# Navionics SD card



## juggerman (Jun 12, 2012)

I'm an older guy,not techy at all.I have a hook7.is a navionics card going to help me out much? With hotmaps.Any young fella explain what it offers and what I should get?

Sent from my SM-G970U using Tapatalk


----------



## Morrowtucky Mike (May 2, 2018)

It really all depends on what you fish for and what style of fishing you do. Here’s mine with lowrance maps on top and navionics in bottom picture. I mainly saugeye fish and couldn’t imagine not having the detail and contours of the navionics card. I’d imagine bass fishing would be the same. Pictures are of the exact same spot


----------



## Popspastime (Apr 1, 2014)

You may be better off using whats loaded on your hook instead of spending for a program your unit can't push. I had a Hook 7 for a short time and noticed the lag on the GPS side running pre loaded software. I run 2 Carbon 12's and Navionics and wouldn't be without it on these units. Just a comment on my experience with that unit.


----------



## Morrowtucky Mike (May 2, 2018)

I have no problem running navionics on my hook7. It’s an original hook7 not a hook-2 7”.


----------



## Morrowtucky Mike (May 2, 2018)

lrak said:


> Hello, Why not just get the Nav's app on your Samsung phone? Its much easier to use and a lot cheaper.

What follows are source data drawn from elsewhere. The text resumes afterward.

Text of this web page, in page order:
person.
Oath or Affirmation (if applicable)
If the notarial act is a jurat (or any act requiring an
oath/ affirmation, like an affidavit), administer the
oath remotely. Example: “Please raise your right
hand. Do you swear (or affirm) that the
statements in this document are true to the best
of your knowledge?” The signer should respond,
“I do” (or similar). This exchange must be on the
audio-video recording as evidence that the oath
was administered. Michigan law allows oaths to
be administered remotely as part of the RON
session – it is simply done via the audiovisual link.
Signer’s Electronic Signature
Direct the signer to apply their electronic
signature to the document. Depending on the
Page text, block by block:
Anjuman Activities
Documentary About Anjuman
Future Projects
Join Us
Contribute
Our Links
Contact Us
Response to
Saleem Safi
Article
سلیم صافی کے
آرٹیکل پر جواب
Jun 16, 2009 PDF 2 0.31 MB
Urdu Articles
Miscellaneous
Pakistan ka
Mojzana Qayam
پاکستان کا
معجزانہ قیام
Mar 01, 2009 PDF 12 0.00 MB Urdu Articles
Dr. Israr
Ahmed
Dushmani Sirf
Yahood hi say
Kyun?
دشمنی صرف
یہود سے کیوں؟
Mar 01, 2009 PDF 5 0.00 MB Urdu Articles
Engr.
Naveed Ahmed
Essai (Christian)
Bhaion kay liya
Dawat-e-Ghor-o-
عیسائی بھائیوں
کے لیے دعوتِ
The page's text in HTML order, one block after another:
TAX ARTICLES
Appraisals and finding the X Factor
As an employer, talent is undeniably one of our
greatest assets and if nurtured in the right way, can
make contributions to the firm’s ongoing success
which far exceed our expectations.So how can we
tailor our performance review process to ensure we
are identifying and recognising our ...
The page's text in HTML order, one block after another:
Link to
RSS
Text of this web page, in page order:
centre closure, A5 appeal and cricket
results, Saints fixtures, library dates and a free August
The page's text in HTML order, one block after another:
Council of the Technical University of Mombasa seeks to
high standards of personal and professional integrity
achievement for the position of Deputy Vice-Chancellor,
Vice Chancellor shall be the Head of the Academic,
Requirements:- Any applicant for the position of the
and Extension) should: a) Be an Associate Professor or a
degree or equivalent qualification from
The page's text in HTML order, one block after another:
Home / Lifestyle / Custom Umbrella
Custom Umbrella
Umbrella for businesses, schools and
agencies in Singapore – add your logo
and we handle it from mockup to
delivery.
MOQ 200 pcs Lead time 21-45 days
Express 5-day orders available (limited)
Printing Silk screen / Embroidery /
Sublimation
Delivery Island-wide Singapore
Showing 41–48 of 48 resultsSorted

With the app you just update your sonar. Why would you pay for a sonar and run around with your phone in hand?


----------



## juggerman (Jun 12, 2012)

What do you mean by update sonar?buy a different one?

Sent from my SM-G970U using Tapatalk


----------



## Popspastime (Apr 1, 2014)

juggerman said:


> What do you mean by update sonar?buy a different one?
> 
> Sent from my SM-G970U using Tapatalk


He means update with the software on the unit instead of a phone.


----------



## Popspastime (Apr 1, 2014)

Morrowtucky Mike said:


> I have no problem running navionics on my hook7. It’s an original hook7 not a hook-2 7”.


Mine was the Original Hook 7 and can say it did lag. The processor is just not fast enough to update the draw as your moving at times, and that was with less detail.


----------



## juggerman (Jun 12, 2012)

Ok thx...I thought I have to by a new sonar on back of boat.i told ya I'm older

Sent from my SM-G970U using Tapatalk


----------



## Super G (Oct 3, 2012)

Interesting! So I have a lowrance HDS gen 2. Bought the Navionics card when Gander went out of business. Do I need to set the Lowrance to use the Navionics card? Or hit a setting to toggle between?


----------



## Whitefin (Sep 4, 2008)

Its been a few years since I installed mine but it seems that I had to go into the menu and click on Fish and Chips. There also was updates available within 1 year of purchase. I had to put chip into the card and then into the computer. Things might have changed. I would look in the owners manual or look on Lowrance website.


----------



## FISHIN 2 (Jun 22, 2005)

You will choose which card to use during setup, should be able to go to, charts, settings , and pick which app to use.


----------